Source records:
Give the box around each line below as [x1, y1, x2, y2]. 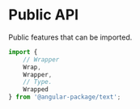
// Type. [23, 78, 53, 86]
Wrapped [23, 86, 49, 94]
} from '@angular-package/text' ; [8, 93, 121, 102]
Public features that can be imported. [8, 32, 133, 42]
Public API [8, 6, 79, 24]
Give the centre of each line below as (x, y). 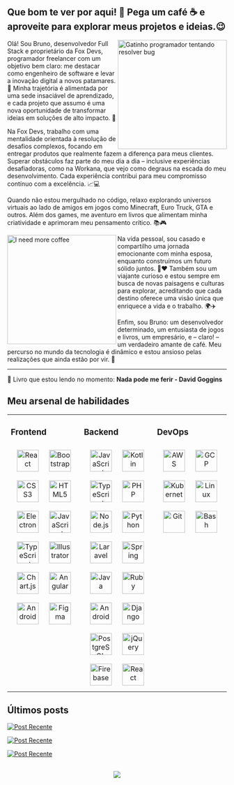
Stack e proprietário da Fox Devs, (55, 51)
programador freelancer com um (54, 58)
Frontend (29, 432)
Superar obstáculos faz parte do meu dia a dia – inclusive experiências (109, 161)
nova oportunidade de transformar (57, 110)
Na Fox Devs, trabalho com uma (53, 131)
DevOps (173, 432)
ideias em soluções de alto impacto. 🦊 (62, 117)
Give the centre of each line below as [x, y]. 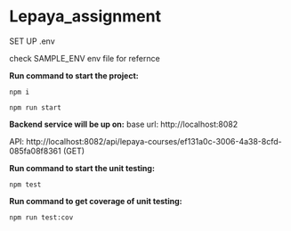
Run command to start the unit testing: [82, 168]
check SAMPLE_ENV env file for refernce [85, 58]
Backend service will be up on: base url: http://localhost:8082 [124, 124]
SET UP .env [32, 41]
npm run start [36, 107]
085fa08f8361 [35, 151]
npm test [25, 185]
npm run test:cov [41, 217]
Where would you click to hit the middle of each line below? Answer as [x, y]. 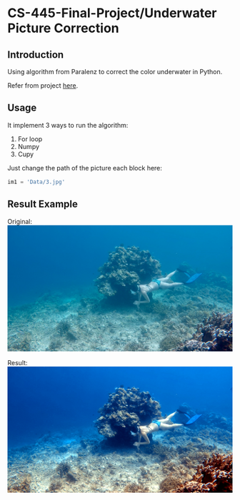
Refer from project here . [43, 86]
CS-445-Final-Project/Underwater [112, 13]
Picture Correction [63, 28]
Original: [20, 221]
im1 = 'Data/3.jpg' [36, 182]
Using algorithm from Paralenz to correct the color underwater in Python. [115, 72]
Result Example [43, 204]
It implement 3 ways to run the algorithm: [68, 125]
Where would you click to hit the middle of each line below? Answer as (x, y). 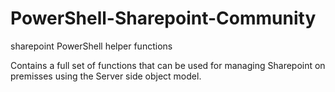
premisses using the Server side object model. (106, 76)
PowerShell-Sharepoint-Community (163, 18)
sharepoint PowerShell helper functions (91, 46)
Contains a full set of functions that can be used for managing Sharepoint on (168, 65)
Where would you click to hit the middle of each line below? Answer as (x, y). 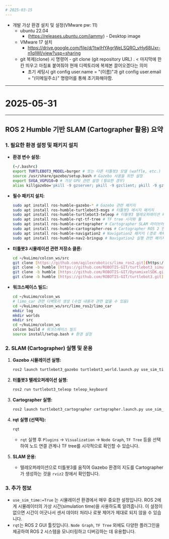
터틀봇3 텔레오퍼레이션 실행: (40, 380)
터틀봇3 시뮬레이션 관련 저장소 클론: (47, 249)
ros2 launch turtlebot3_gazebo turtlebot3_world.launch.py (76, 370)
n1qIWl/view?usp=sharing (54, 53)
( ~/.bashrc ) (25, 167)
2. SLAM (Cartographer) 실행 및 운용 (49, 348)
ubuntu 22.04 (34, 30)
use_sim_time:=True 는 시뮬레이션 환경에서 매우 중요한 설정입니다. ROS (83, 500)
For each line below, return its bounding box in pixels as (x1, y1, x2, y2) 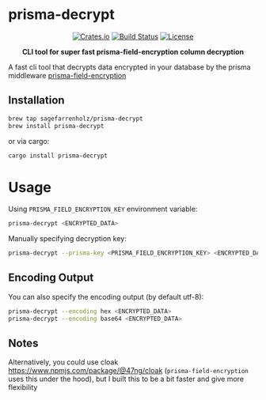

* _DIRECTIONS_: Using the data above, print every line exactly, omitting pictures.

* _EXERCISE ANSWER_:
Give the box around each line below as [x1, y1, x2, y2]. 
// Type. [23, 78, 53, 86]
Wrapped [23, 86, 49, 94]
} from '@angular-package/text' ; [8, 93, 121, 102]
Public features that can be imported. [8, 32, 133, 42]
Public API [8, 6, 79, 24]
Give the centre of each line below as (x, y). 
Stack e proprietário da Fox Devs, (55, 51)
programador freelancer com um (54, 58)
Frontend (29, 432)
Superar obstáculos faz parte do meu dia a dia – inclusive experiências (109, 161)
nova oportunidade de transformar (57, 110)
Na Fox Devs, trabalho com uma (53, 131)
DevOps (173, 432)
ideias em soluções de alto impacto. 🦊 (62, 117)
Give the centre of each line below as [x, y]. 
Run command to start the unit testing: [82, 168]
check SAMPLE_ENV env file for refernce [85, 58]
Backend service will be up on: base url: http://localhost:8082 [124, 124]
SET UP .env [32, 41]
npm run start [36, 107]
085fa08f8361 [35, 151]
npm test [25, 185]
npm run test:cov [41, 217]
Where would you click to hit the middle of each line below? Answer as [x, y]. 
Refer from project here . [43, 86]
CS-445-Final-Project/Underwater [112, 13]
Picture Correction [63, 28]
Original: [20, 221]
im1 = 'Data/3.jpg' [36, 182]
Using algorithm from Paralenz to correct the color underwater in Python. [115, 72]
Result Example [43, 204]
It implement 3 ways to run the algorithm: [68, 125]
Where would you click to hit the middle of each line below? Answer as (x, y). 
premisses using the Server side object model. (106, 76)
PowerShell-Sharepoint-Community (163, 18)
sharepoint PowerShell helper functions (91, 46)
Contains a full set of functions that can be used for managing Sharepoint on (168, 65)
Where would you click to hit the middle of each line below? Answer as (x, y). 
터틀봇3 텔레오퍼레이션 실행: (40, 380)
터틀봇3 시뮬레이션 관련 저장소 클론: (47, 249)
ros2 launch turtlebot3_gazebo turtlebot3_world.launch.py (76, 370)
n1qIWl/view?usp=sharing (54, 53)
( ~/.bashrc ) (25, 167)
2. SLAM (Cartographer) 실행 및 운용 (49, 348)
ubuntu 22.04 (34, 30)
use_sim_time:=True 는 시뮬레이션 환경에서 매우 중요한 설정입니다. ROS (83, 500)
For each line below, return its bounding box in pixels as (x1, y1, x2, y2) 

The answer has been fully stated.